:: RECORDED DATA ::

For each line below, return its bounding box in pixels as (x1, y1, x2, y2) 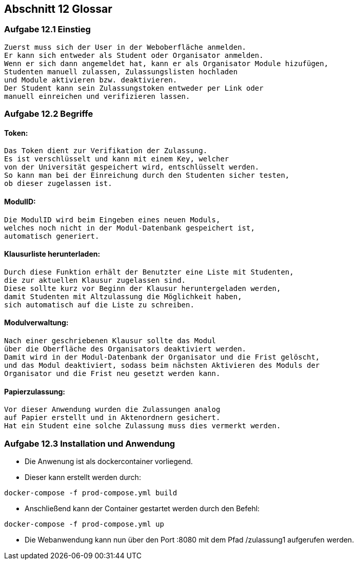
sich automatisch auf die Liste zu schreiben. (4, 300, 194, 309)
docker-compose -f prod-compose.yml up (4, 520, 164, 529)
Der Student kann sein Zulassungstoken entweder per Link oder (4, 83, 264, 92)
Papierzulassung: (4, 387, 65, 396)
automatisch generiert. (4, 232, 100, 240)
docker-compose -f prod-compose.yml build (4, 489, 177, 497)
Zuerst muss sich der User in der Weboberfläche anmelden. (4, 43, 247, 51)
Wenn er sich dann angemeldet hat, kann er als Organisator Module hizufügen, (4, 59, 329, 68)
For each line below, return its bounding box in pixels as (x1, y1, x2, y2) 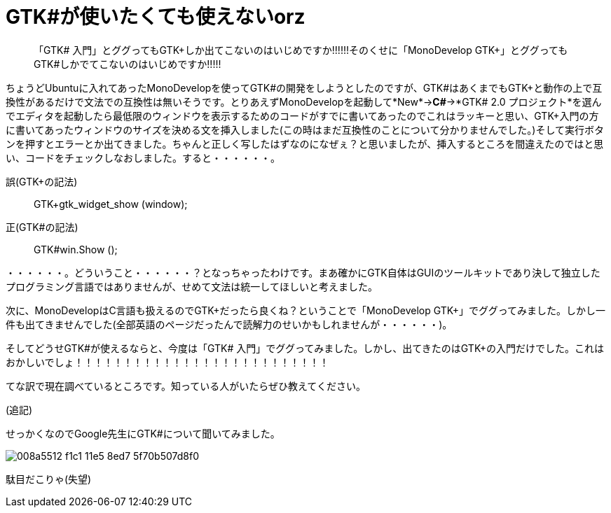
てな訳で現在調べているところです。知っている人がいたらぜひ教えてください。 (6, 379, 366, 392)
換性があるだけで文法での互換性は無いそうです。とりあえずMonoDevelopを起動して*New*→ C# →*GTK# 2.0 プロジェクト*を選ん (6, 95, 602, 108)
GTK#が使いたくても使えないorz (6, 5, 305, 29)
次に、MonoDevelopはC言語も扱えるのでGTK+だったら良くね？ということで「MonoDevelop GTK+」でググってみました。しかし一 (6, 304, 605, 316)
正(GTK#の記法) (6, 220, 78, 233)
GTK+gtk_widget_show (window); (34, 197, 188, 210)
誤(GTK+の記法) (6, 175, 78, 188)
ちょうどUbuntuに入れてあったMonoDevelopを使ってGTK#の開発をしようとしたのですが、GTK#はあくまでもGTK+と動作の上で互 (6, 81, 603, 94)
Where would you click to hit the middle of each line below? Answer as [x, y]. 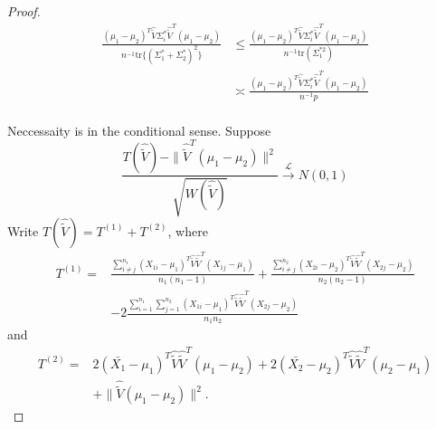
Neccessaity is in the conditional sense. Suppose [139, 130]
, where [188, 230]
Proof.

:::

- [EXERCISE REQUIREMENTS]:
Each line of the material goes into your copy unchanged, but no picture does.

- [RESPONSE FOR THIS EXERCISE]:
For each line below, return its bounding box in pixels as (x1, y1, x2, y2) 
sich automatisch auf die Liste zu schreiben. (4, 300, 194, 309)
docker-compose -f prod-compose.yml up (4, 520, 164, 529)
Der Student kann sein Zulassungstoken entweder per Link oder (4, 83, 264, 92)
Papierzulassung: (4, 387, 65, 396)
automatisch generiert. (4, 232, 100, 240)
docker-compose -f prod-compose.yml build (4, 489, 177, 497)
Zuerst muss sich der User in der Weboberfläche anmelden. (4, 43, 247, 51)
Wenn er sich dann angemeldet hat, kann er als Organisator Module hizufügen, (4, 59, 329, 68)
For each line below, return its bounding box in pixels as (x1, y1, x2, y2) 
てな訳で現在調べているところです。知っている人がいたらぜひ教えてください。 (6, 379, 366, 392)
換性があるだけで文法での互換性は無いそうです。とりあえずMonoDevelopを起動して*New*→ C# →*GTK# 2.0 プロジェクト*を選ん (6, 95, 602, 108)
GTK#が使いたくても使えないorz (6, 5, 305, 29)
次に、MonoDevelopはC言語も扱えるのでGTK+だったら良くね？ということで「MonoDevelop GTK+」でググってみました。しかし一 (6, 304, 605, 316)
正(GTK#の記法) (6, 220, 78, 233)
GTK+gtk_widget_show (window); (34, 197, 188, 210)
誤(GTK+の記法) (6, 175, 78, 188)
ちょうどUbuntuに入れてあったMonoDevelopを使ってGTK#の開発をしようとしたのですが、GTK#はあくまでもGTK+と動作の上で互 (6, 81, 603, 94)
Where would you click to hit the middle of each line below? Answer as [x, y]. 
Neccessaity is in the conditional sense. Suppose [139, 130]
, where [188, 230]
Proof.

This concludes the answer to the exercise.